延暦寺が三千坊といわれた時代、六千坊とうたわれた白山麓の巨大都市。「いまだ発掘はその1%ほど」というケタ外れの中世宗教都市を支えた石畳の道が山間に伸びていく。
白山平泉寺は、717年に泰澄大師が開いたとされる。白山を霊峰として信仰する山岳信仰の寺である。九頭竜川流域を支配する豪族たちが競って居を構え、戦国時代には、48の社、36のお堂、6000の僧坊を擁したといわれ、巨大な宗教都市だったようだ。発掘された戦国時代の町並みは、お堂や塔があった宗教域、僧坊があった居住域、市が開かれた商業域に整備され、僧・職人・商人・一般の民が住まう中世の一大都市だったことがうかがえる。現在発掘されているのは2haほどで、旧境内全体のわずか1%にすぎない。
平泉寺は日本では珍しい石で築かれた都市で、国内最大の中世石畳の道のほか、石垣も多く残されている。日本の本格的な石垣は安土城が最初とされているが、平泉寺の方が古く、中世の姿そのままの石畳道が当時の栄華をしのばせている。

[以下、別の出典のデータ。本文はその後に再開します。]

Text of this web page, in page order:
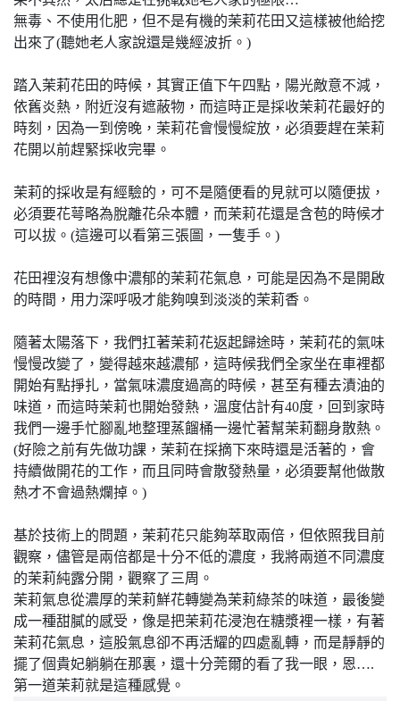
無毒、不使用化肥，但不是有機的茉莉花田又這樣被他給挖
出來了(聽她老人家說還是幾經波折。)
踏入茉莉花田的時候，其實正值下午四點，陽光敵意不減，
依舊炎熱，附近沒有遮蔽物，而這時正是採收茉莉花最好的
時刻，因為一到傍晚，茉莉花會慢慢綻放，必須要趕在茉莉
花開以前趕緊採收完畢。
茉莉的採收是有經驗的，可不是隨便看的見就可以隨便拔，
必須要花萼略為脫離花朵本體，而茉莉花還是含苞的時候才
可以拔。(這邊可以看第三張圖，一隻手。)
花田裡沒有想像中濃郁的茉莉花氣息，可能是因為不是開啟
的時間，用力深呼吸才能夠嗅到淡淡的茉莉香。
隨著太陽落下，我們扛著茉莉花返起歸途時，茉莉花的氣味
慢慢改變了，變得越來越濃郁，這時候我們全家坐在車裡都
開始有點掙扎，當氣味濃度過高的時候，甚至有種去漬油的
味道，而這時茉莉也開始發熱，溫度估計有40度，回到家時
我們一邊手忙腳亂地整理蒸餾桶一邊忙著幫茉莉翻身散熱。
(好險之前有先做功課，茉莉在採摘下來時還是活著的，會
持續做開花的工作，而且同時會散發熱量，必須要幫他做散
熱才不會過熱爛掉。)
基於技術上的問題，茉莉花只能夠萃取兩倍，但依照我目前
觀察，儘管是兩倍都是十分不低的濃度，我將兩道不同濃度
的茉莉純露分開，觀察了三周。
茉莉氣息從濃厚的茉莉鮮花轉變為茉莉綠茶的味道，最後變
成一種甜膩的感受，像是把茉莉花浸泡在糖漿裡一樣，有著
茉莉花氣息，這股氣息卻不再活耀的四處亂轉，而是靜靜的
擺了個貴妃躺躺在那裏，還十分莞爾的看了我一眼，恩….
第一道茉莉就是這種感覺。

4つの「日本の百選」に選ばれたコースを含む「平泉寺 中世の石畳道」は一周約2km、ゆっくり回って1時間程度の散策路。司馬遼太郎が「京都の寺より美しい」と評した杉木立の神社境内、発掘石畳と屋敷跡の石垣、昔の僧坊の面影を残す集落町並みなどを見ながら歩く。美しい自然と悠久の歴史に触れる全国屈指の散策路だ。

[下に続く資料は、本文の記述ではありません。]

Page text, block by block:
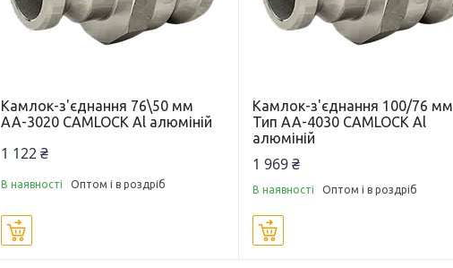
Камлок-з'єднання 76\50 мм
АА-3020 CAMLOCK Al алюміній
1 122 ₴
В наявності Оптом і в роздріб
Камлок-з'єднання 100/76 мм
Тип АА-4030 CAMLOCK Al
алюміній
1 969 ₴
В наявності Оптом і в роздріб
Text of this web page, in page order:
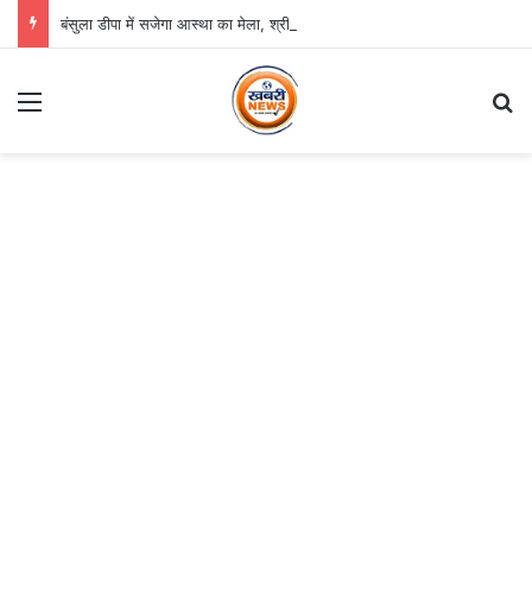
बंसुला डीपा में सजेगा आस्था का मेला, श्री जगन्नाथ झूलन रथयात्रा कल से
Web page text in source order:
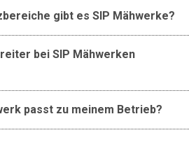
gibt es SIP Mähwerke?
bei SIP Mähwerken
passt zu meinem Betrieb?
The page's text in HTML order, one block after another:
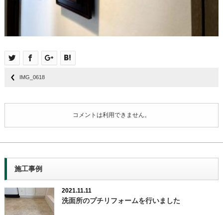
IMG_0618
コメントは利用できません。
施工事例
2021.11.11
洗面所のプチリフォームを行いました

福井県坂井市三国町の観光地「東尋坊」という地名は、平泉寺の僧だった「東尋坊」が、ここから突き落とされたという故事からついた。平泉寺の勢力が白山麓から九頭竜川河口の三国町まで及んでいたことがうかがえる。

大量の石はどこから?
石畳の石は河原、石垣は山から運んだとみられている。石垣は主に「野面(のづら)積み」という日本古来の積み方がされている。石づくりの都市は中世には珍しいが、石づくりだからこそ現存する貴重な遺産だ。
【拝殿・本殿】
苔むした境内に残る礎石はかつての拝殿のもので、間口三十三間という大きさを物語る。
【本殿前の石垣】
拝殿から本殿へ上るところにある大石垣。どうやって運んだのかと思われるほどの巨石が使われているが、室町末期のころ、勢力争いをしていた2人の僧が、力を誇示するために競って巨石を運ばせた結果だとされる。
【御手洗(みたらし)の池】
泰澄大師がここで神様に出会ったことが、平泉寺の始まり。「平清水」「平泉」とも呼ばれ、平泉寺の名前の元にもなった。
【旧玄成院(げんじょういん)庭園】
北陸で現存する庭園としては大変古く、約480年前に室町幕府の管領・細川高国が作ったとされる。様式は枯山水で国の名勝に指定されている。
【南谷発掘地】
平成元年からの発掘で掘り出された石畳の道、僧坊の跡(屋敷跡)。石でしっかり区画整理されており、僧坊への入口が計画的に配置されている。
【集落】
今も住宅を囲んでいる石垣は、かつての僧坊にあったものが元になっている。
【菩提林】
平泉寺へのプロムナード。石畳と杉木立が見事。「日本の道百選」選定区間。